__What you have to do__: Give back, exactly and with nothing else, the lines running from the one that contains "Introduction (67, 122)" to the end of the entries below; do not include pictures.

__Materials provided__:

++++++++++++++++++++

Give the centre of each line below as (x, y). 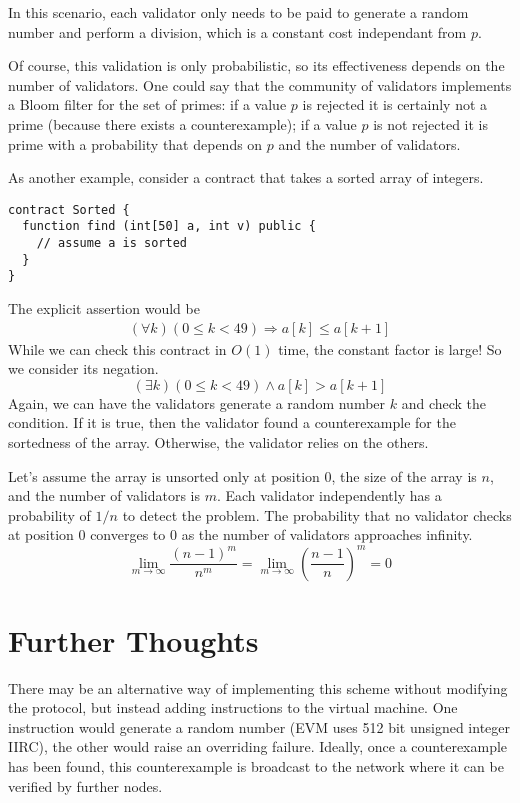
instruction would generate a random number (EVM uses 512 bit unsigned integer (259, 726)
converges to (128, 534)
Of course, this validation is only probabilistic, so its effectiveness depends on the (256, 65)
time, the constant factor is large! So (390, 348)
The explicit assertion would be (104, 308)
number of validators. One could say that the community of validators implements (260, 84)
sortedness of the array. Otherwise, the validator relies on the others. (218, 442)
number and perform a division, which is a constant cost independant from (237, 31)
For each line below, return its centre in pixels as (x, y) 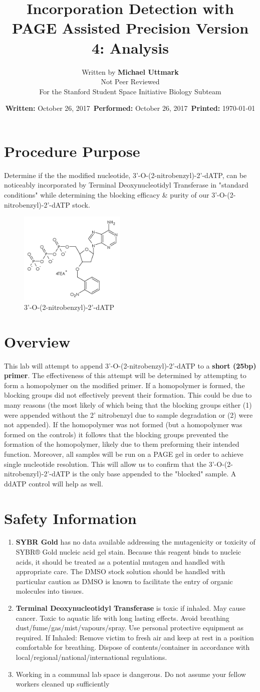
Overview (37, 341)
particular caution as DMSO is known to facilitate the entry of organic (124, 581)
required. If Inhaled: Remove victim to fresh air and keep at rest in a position (135, 637)
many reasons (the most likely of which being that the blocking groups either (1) (128, 404)
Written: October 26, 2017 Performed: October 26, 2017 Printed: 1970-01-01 (130, 108)
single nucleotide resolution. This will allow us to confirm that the (105, 464)
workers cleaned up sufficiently (63, 684)
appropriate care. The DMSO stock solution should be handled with (120, 571)
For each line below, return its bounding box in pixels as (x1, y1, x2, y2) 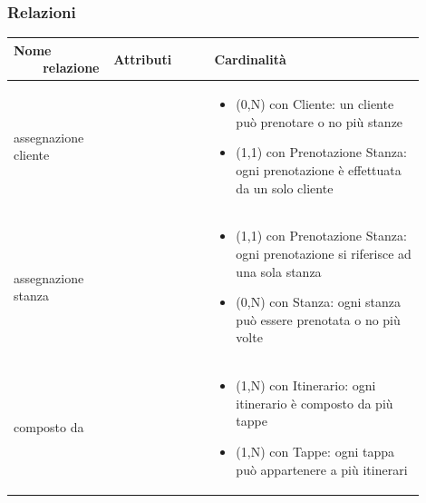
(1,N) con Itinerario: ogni (236, 376, 376, 395)
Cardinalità (214, 49, 286, 68)
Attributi (113, 49, 172, 68)
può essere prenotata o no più (236, 310, 401, 329)
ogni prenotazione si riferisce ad (236, 243, 411, 262)
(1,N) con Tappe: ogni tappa (236, 441, 394, 460)
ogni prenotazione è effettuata (236, 160, 402, 179)
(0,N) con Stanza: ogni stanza (236, 292, 402, 311)
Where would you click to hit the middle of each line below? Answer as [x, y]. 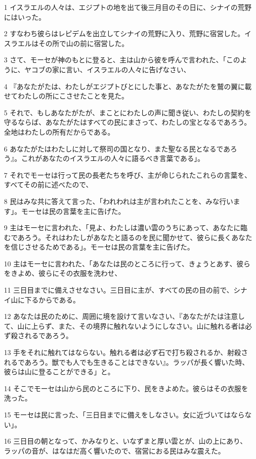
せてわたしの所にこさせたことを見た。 [66, 96]
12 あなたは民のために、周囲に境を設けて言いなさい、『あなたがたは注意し [125, 316]
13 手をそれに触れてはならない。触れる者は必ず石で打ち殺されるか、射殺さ [126, 352]
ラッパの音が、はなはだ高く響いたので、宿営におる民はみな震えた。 [114, 450]
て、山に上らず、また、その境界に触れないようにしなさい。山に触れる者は [125, 326]
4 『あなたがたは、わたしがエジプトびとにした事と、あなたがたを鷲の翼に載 [128, 86]
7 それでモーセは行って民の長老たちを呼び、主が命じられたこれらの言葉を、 [128, 175]
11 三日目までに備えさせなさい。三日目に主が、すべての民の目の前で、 [119, 290]
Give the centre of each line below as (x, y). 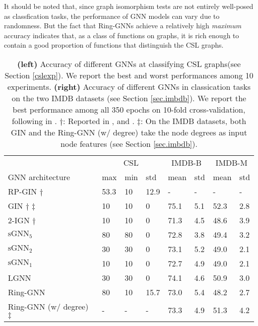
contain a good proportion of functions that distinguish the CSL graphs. (114, 45)
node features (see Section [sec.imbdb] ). (129, 143)
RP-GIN (23, 191)
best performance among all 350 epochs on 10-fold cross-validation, (129, 109)
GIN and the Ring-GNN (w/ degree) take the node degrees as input (129, 132)
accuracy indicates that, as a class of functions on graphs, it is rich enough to (122, 35)
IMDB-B (187, 162)
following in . (34, 121)
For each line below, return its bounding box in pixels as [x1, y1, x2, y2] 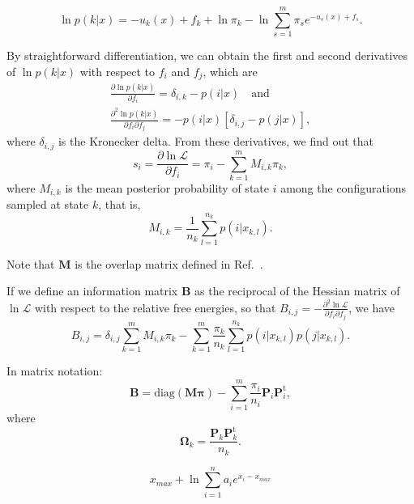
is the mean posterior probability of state [65, 179, 269, 196]
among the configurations [280, 179, 407, 196]
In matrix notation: [6, 362, 103, 379]
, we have [348, 299, 395, 316]
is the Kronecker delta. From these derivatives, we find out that [58, 133, 374, 150]
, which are [203, 62, 258, 79]
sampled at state [6, 196, 89, 213]
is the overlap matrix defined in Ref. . [75, 255, 263, 272]
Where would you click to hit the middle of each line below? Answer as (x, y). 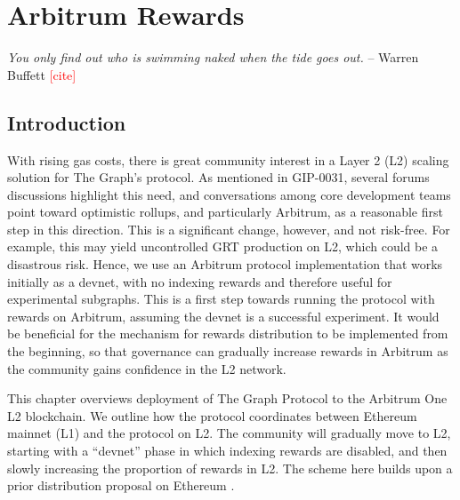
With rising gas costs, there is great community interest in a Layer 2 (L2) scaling (228, 159)
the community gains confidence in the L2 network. (147, 368)
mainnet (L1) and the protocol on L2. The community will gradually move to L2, (229, 433)
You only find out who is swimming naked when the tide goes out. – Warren (213, 57)
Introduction (67, 122)
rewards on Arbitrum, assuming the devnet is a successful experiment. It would (223, 316)
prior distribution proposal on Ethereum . (121, 485)
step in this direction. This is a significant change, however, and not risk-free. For (229, 229)
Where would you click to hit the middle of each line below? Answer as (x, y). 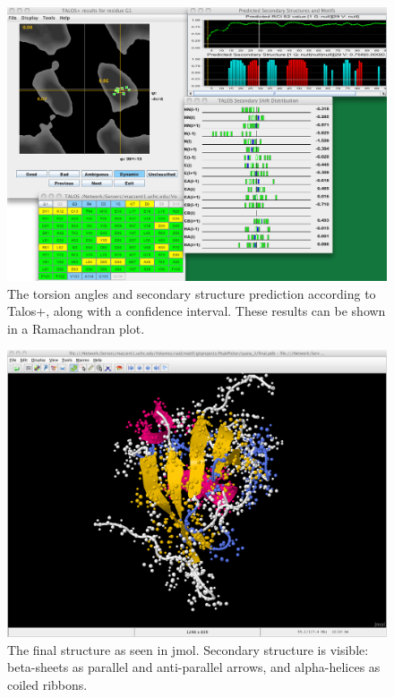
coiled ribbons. (47, 685)
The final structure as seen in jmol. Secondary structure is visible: (188, 649)
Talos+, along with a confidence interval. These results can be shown (197, 311)
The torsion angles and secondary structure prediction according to (192, 293)
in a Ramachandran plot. (76, 328)
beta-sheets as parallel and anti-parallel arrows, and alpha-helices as (194, 667)
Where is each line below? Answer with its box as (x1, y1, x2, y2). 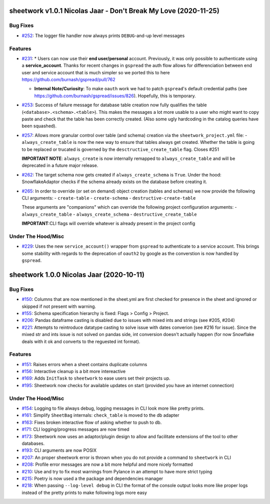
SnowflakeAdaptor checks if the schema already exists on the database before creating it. (21, 179, 207, 185)
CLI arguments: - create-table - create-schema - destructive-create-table (21, 195, 196, 201)
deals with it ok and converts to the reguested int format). (21, 339, 140, 345)
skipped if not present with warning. (21, 303, 96, 309)
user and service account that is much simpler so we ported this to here (21, 69, 170, 75)
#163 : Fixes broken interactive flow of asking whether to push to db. (21, 419, 162, 425)
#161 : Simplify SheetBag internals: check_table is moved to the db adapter (21, 412, 179, 418)
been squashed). (21, 123, 57, 129)

++++++++++++++++++++

__Task answer__:
Introduction (67, 122)
rewards on Arbitrum, assuming the devnet is a successful experiment. It would (223, 316)
prior distribution proposal on Ethereum . (121, 485)
step in this direction. This is a significant change, however, and not risk-free. For (229, 229)
Where would you click to hit the middle of each line below? Answer as (x, y). 
coiled ribbons. (47, 685)
The final structure as seen in jmol. Secondary structure is visible: (188, 649)
Talos+, along with a confidence interval. These results can be shown (197, 311)
The torsion angles and secondary structure prediction according to (192, 293)
in a Ramachandran plot. (76, 328)
beta-sheets as parallel and anti-parallel arrows, and alpha-helices as (194, 667)
Where is each line below? Answer with its box as (x1, y1, x2, y2). 
SnowflakeAdaptor checks if the schema already exists on the database before creating it. (21, 179, 207, 185)
CLI arguments: - create-table - create-schema - destructive-create-table (21, 195, 196, 201)
deals with it ok and converts to the reguested int format). (21, 339, 140, 345)
skipped if not present with warning. (21, 303, 96, 309)
user and service account that is much simpler so we ported this to here (21, 69, 170, 75)
#163 : Fixes broken interactive flow of asking whether to push to db. (21, 419, 162, 425)
#161 : Simplify SheetBag internals: check_table is moved to the db adapter (21, 412, 179, 418)
been squashed). (21, 123, 57, 129)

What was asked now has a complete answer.